Теперь я убедился, что ни наглядность, ни слово, сами по себе, без умения с ними обращаться, как надо и без других условий, ничего путного не сделают. Я убедился еще в том,-- и это главное,- что односторонность в культуре внимательности у народа, как наш, еще недавно выступившего на поприще образования, никуда не годится.

Одностороннему меламеду это дело удается, несмотря на грубейшие приемы, потому что у евреев, как у народа древнего, есть традиция образования, да к тому же еще грамота и религия в понятии еврея - неразлучны. Западные народы могут также быть односторонними в образовании, и опять потому же, что имеют предания и традиции. У нас же их нет, и мы живем и начинаем учиться во время, вовсе неблагоприятное для действия и силы традиций.
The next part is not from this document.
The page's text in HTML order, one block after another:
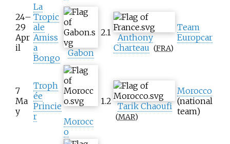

Вся жизнь моя сложилась бы другим образом, если бы при моем воспитании сумели развить и хорошо направить мою внимательность. Недостатка в этой способности у меня не было; была, и не в малой степени, и разносторонность ума, но и то, и другое были так мало культивированы, что я легко делался односторонником, не умея обращаться с моею внимательностью и направлять ее как следует.

Вообще, мне кажется, на эту замечательную психическую способность мало обращают внимания. Можно обладать прекрасно устроенными от природы органами чувств; эти органы могут быть очень чуткими к принятию впечатлений, могут отлично удерживать впечатления, а потому и отлично содействовать внимательности; но если она сама будет неразвита и заглушена беспорядочным и, выражаясь по-немецки, тумультуарный (Шумным) наплывом впечатлений в детском возрасте, то ничего путного не выйдет,- разве сам бог поможет, наконец, человеку, уже более или менее взрослому углубиться в себя и понять, чего ему недостает для самовоспитания.

С материальной точки зрения, внимательность есть особое состояние напряжения тех элементов мозга, которыми воспринимаются приносимые органами чувств впечатления. В самый момент действия это напряжение не может не быть односторонним; но культурою (упражнением) его можно сделать менее односторонним.